- [Directions]:
Copy exactly, beginning with the line holding "title : 'Bass Booster' [40, 13]" and ending with the final line of the data beneath this task; copy nothing else, and leave out every picture.
*** Provided entries Section Begins ***
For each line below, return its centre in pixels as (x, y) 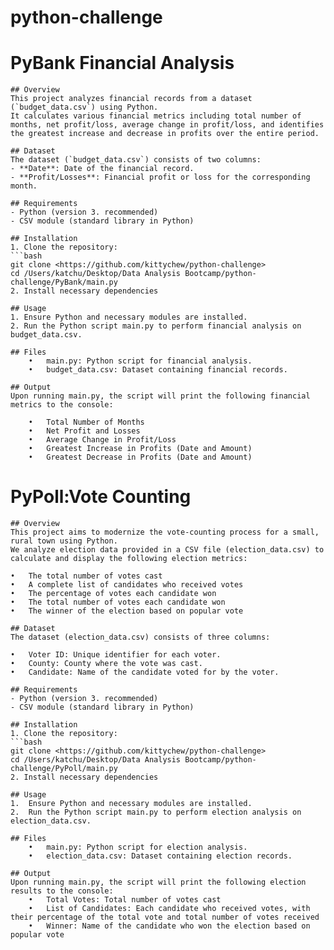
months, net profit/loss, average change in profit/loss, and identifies (167, 125)
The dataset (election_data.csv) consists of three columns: (140, 637)
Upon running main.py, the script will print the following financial (160, 396)
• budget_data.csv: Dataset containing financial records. (158, 370)
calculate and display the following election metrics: (129, 559)
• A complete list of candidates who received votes (127, 585)
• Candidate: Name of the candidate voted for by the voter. (145, 672)
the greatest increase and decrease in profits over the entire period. (165, 134)
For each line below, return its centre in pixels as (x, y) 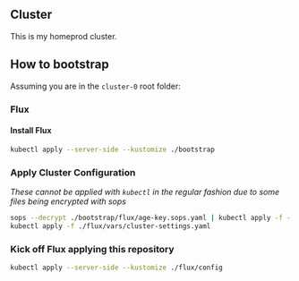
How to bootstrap (60, 65)
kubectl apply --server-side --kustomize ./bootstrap (113, 149)
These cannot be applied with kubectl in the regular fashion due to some (145, 192)
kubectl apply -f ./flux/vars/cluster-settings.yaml (111, 226)
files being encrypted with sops (68, 201)
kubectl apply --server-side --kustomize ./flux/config (116, 268)
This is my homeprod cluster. (64, 36)
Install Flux (31, 131)
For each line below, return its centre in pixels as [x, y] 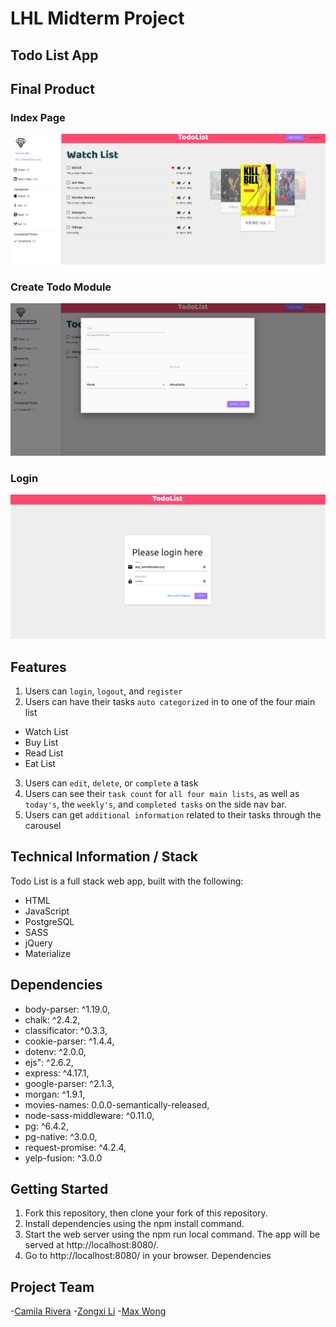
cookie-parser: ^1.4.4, [69, 1041]
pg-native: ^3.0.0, [61, 1136]
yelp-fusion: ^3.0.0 [63, 1158]
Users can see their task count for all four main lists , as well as [162, 794]
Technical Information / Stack [104, 857]
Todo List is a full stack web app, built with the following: [127, 881]
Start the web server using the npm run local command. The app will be [172, 1234]
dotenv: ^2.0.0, [55, 1051]
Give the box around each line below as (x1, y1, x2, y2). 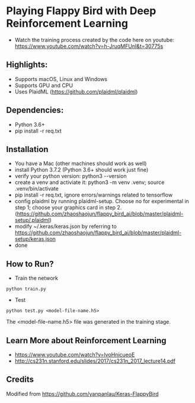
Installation (6, 144, 49, 154)
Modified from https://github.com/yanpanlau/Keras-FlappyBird (6, 390, 159, 397)
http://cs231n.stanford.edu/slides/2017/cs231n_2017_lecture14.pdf (14, 357, 176, 365)
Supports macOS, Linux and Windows (14, 75, 108, 82)
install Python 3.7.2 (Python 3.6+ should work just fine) (14, 166, 149, 173)
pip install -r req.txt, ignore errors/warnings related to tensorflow (14, 191, 173, 199)
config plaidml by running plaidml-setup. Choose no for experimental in (14, 198, 190, 205)
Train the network (14, 275, 58, 282)
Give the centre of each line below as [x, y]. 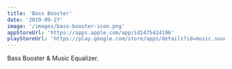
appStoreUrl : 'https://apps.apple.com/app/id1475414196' [91, 32]
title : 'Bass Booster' [40, 13]
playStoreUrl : [28, 39]
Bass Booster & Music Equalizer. [53, 58]
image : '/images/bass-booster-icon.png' [66, 26]
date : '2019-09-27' [35, 20]
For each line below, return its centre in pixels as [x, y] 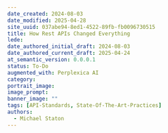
*** Provided entries Section Ends ***
- [Written solution]:
title : 'Bass Booster' [40, 13]
playStoreUrl : [28, 39]
Bass Booster & Music Equalizer. [53, 58]
image : '/images/bass-booster-icon.png' [66, 26]
date : '2019-09-27' [35, 20]
For each line below, return its centre in pixels as [x, y] 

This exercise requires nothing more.